## Exercise directions:
Although the entries contain pictures, copy only their text, exactly as written.

[Items listed in a dataset]
§

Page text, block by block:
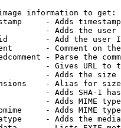
information to get:
- Adds
- Adds the
- Add the user
- Comment on
- Parse the
- Gives URL to
- Adds the
- Alias for size
- Adds SHA-1
- Adds MIME
- Adds MIME
- Adds the
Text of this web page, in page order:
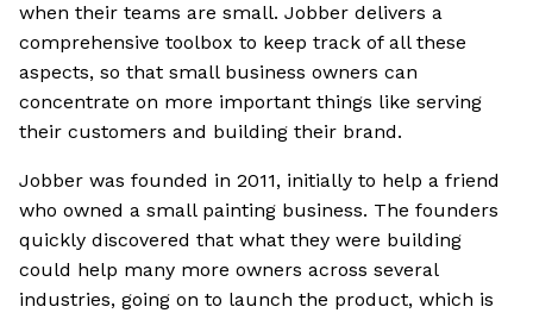
when their teams are small. Jobber delivers a
comprehensive toolbox to keep track of all these
aspects, so that small business owners can
concentrate on more important things like serving
their customers and building their brand.
Jobber was founded in 2011, initially to help a friend
who owned a small painting business. The founders
quickly discovered that what they were building
could help many more owners across several
industries, going on to launch the product, which is
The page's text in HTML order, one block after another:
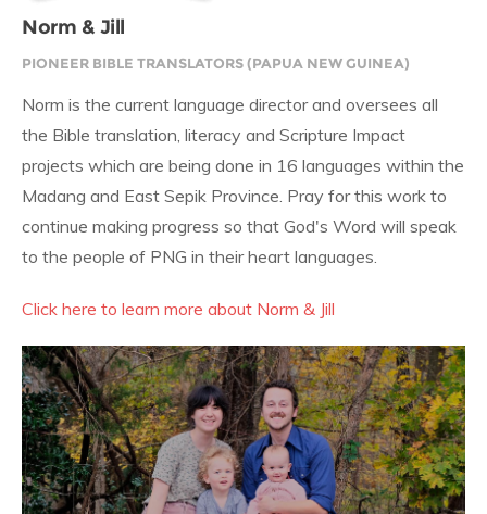
Norm & Jill
PIONEER BIBLE TRANSLATORS (PAPUA NEW GUINEA)
Norm is the current language director and oversees all
the Bible translation, literacy and Scripture Impact
projects which are being done in 16 languages within the
Madang and East Sepik Province. Pray for this work to
continue making progress so that God's Word will speak
to the people of PNG in their heart languages.
Click here to learn more about Norm & Jill
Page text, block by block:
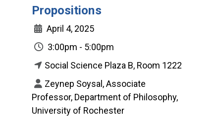
Propositions
April 4, 2025
3:00pm - 5:00pm
Social Science Plaza B, Room 1222
Zeynep Soysal, Associate
Professor, Department of Philosophy,
University of Rochester
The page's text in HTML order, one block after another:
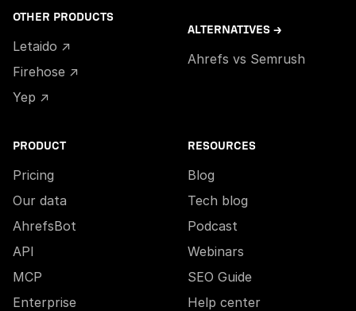
OTHER PRODUCTS
Letaido ↗
Firehose ↗
Yep ↗
ALTERNATIVES →
Ahrefs vs Semrush
PRODUCT
Pricing
Our data
AhrefsBot
API
MCP
Enterprise
RESOURCES
Blog
Tech blog
Podcast
Webinars
SEO Guide
Help center
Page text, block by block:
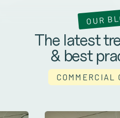
OUR
The latest
& best
COMMERCIAL
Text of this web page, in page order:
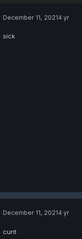
December 11, 20214 yr
sick
December 11, 20214 yr
cunt
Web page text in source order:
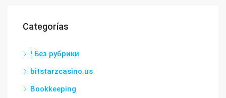
Categorías
! Без рубрики
bitstarzcasino.us
Bookkeeping
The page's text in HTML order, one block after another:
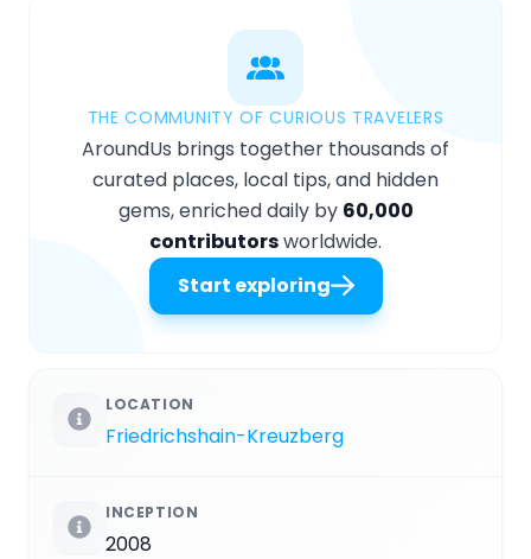
THE COMMUNITY OF CURIOUS TRAVELERS
AroundUs brings together thousands of
curated places, local tips, and hidden
gems, enriched daily by 60,000
contributorsworldwide.
Start exploring
LOCATION
Friedrichshain-Kreuzberg
INCEPTION
2008
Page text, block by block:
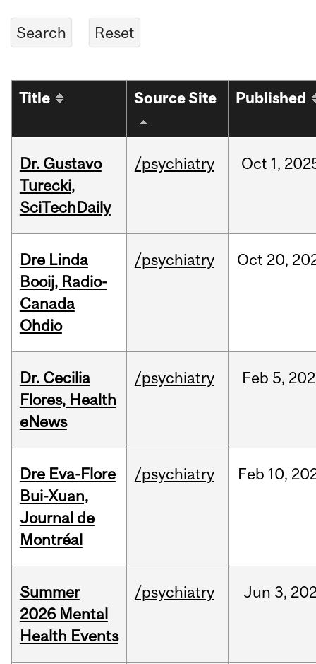
Title Source Site Published
Dr. Gustavo
Turecki,
SciTechDaily
/psychiatry Oct 1,
Dre Linda
Booij, Radio-
Canada
Ohdio
/psychiatry Oct 20,
Dr. Cecilia
Flores, Health
eNews
/psychiatry Feb 5,
Dre Eva-Flore
Bui-Xuan,
Journal de
Montréal
/psychiatry Feb 10,
Summer
2026 Mental
Health Events
/psychiatry Jun 3,
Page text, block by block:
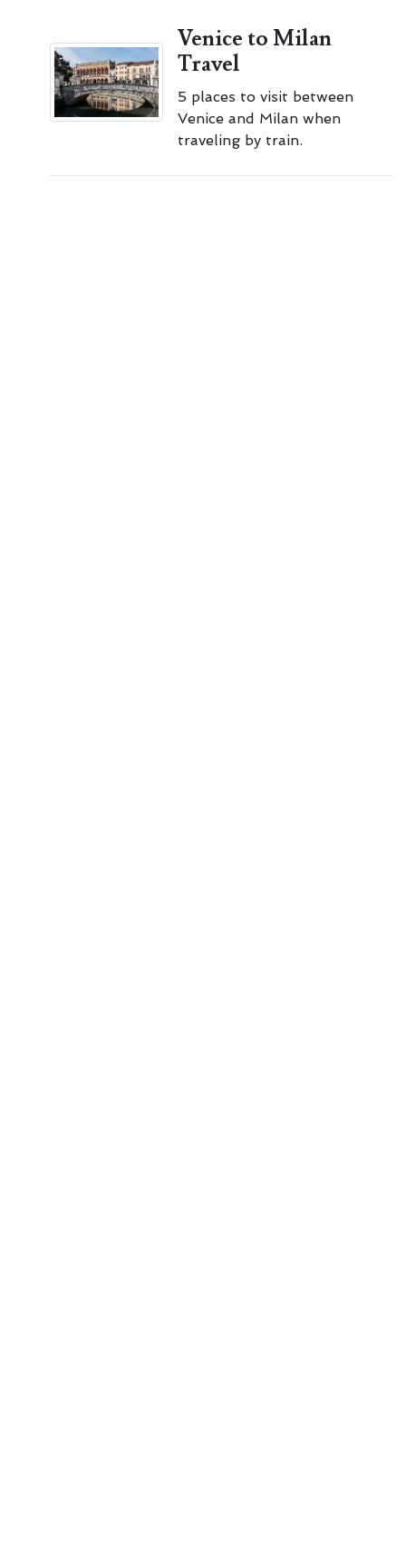
Venice to Milan
Travel
5 places to visit between
Venice and Milan when
traveling by train.
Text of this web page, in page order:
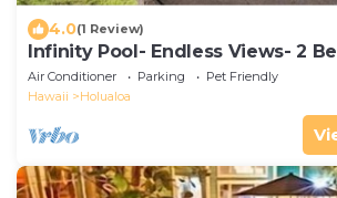
4.0(1 Review)
Infinity Pool- Endless Views- 2
Air Conditioner Parking
Pet Friendly
Hawaii
Holualoa

§

## Exercise response:
Page text, block by block:
information to get:
- Adds
- Adds the
- Add the user
- Comment on
- Parse the
- Gives URL to
- Adds the
- Alias for size
- Adds SHA-1
- Adds MIME
- Adds MIME
- Adds the
Text of this web page, in page order:
when their teams are small. Jobber delivers a
comprehensive toolbox to keep track of all these
aspects, so that small business owners can
concentrate on more important things like serving
their customers and building their brand.
Jobber was founded in 2011, initially to help a friend
who owned a small painting business. The founders
quickly discovered that what they were building
could help many more owners across several
industries, going on to launch the product, which is
The page's text in HTML order, one block after another:
Norm & Jill
PIONEER BIBLE TRANSLATORS (PAPUA NEW GUINEA)
Norm is the current language director and oversees all
the Bible translation, literacy and Scripture Impact
projects which are being done in 16 languages within the
Madang and East Sepik Province. Pray for this work to
continue making progress so that God's Word will speak
to the people of PNG in their heart languages.
Click here to learn more about Norm & Jill
Page text, block by block:
Propositions
April 4, 2025
3:00pm - 5:00pm
Social Science Plaza B, Room 1222
Zeynep Soysal, Associate
Professor, Department of Philosophy,
University of Rochester
The page's text in HTML order, one block after another:
OTHER PRODUCTS
Letaido ↗
Firehose ↗
Yep ↗
ALTERNATIVES →
Ahrefs vs Semrush
PRODUCT
Pricing
Our data
AhrefsBot
API
MCP
Enterprise
RESOURCES
Blog
Tech blog
Podcast
Webinars
SEO Guide
Help center
Page text, block by block:
OUR
The latest
& best
COMMERCIAL
Text of this web page, in page order:
December 11, 20214 yr
sick
December 11, 20214 yr
cunt
Web page text in source order:
Categorías
! Без рубрики
bitstarzcasino.us
Bookkeeping
The page's text in HTML order, one block after another:
THE COMMUNITY OF CURIOUS TRAVELERS
AroundUs brings together thousands of
curated places, local tips, and hidden
gems, enriched daily by 60,000
contributorsworldwide.
Start exploring
LOCATION
Friedrichshain-Kreuzberg
INCEPTION
2008
Page text, block by block:
Title Source Site Published
Dr. Gustavo
Turecki,
SciTechDaily
/psychiatry Oct 1,
Dre Linda
Booij, Radio-
Canada
Ohdio
/psychiatry Oct 20,
Dr. Cecilia
Flores, Health
eNews
/psychiatry Feb 5,
Dre Eva-Flore
Bui-Xuan,
Journal de
Montréal
/psychiatry Feb 10,
Summer
2026 Mental
Health Events
/psychiatry Jun 3,
Page text, block by block:
Venice to Milan
Travel
5 places to visit between
Venice and Milan when
traveling by train.
Text of this web page, in page order:
4.0(1 Review)
Infinity Pool- Endless Views- 2
Air Conditioner Parking
Pet Friendly
Hawaii
Holualoa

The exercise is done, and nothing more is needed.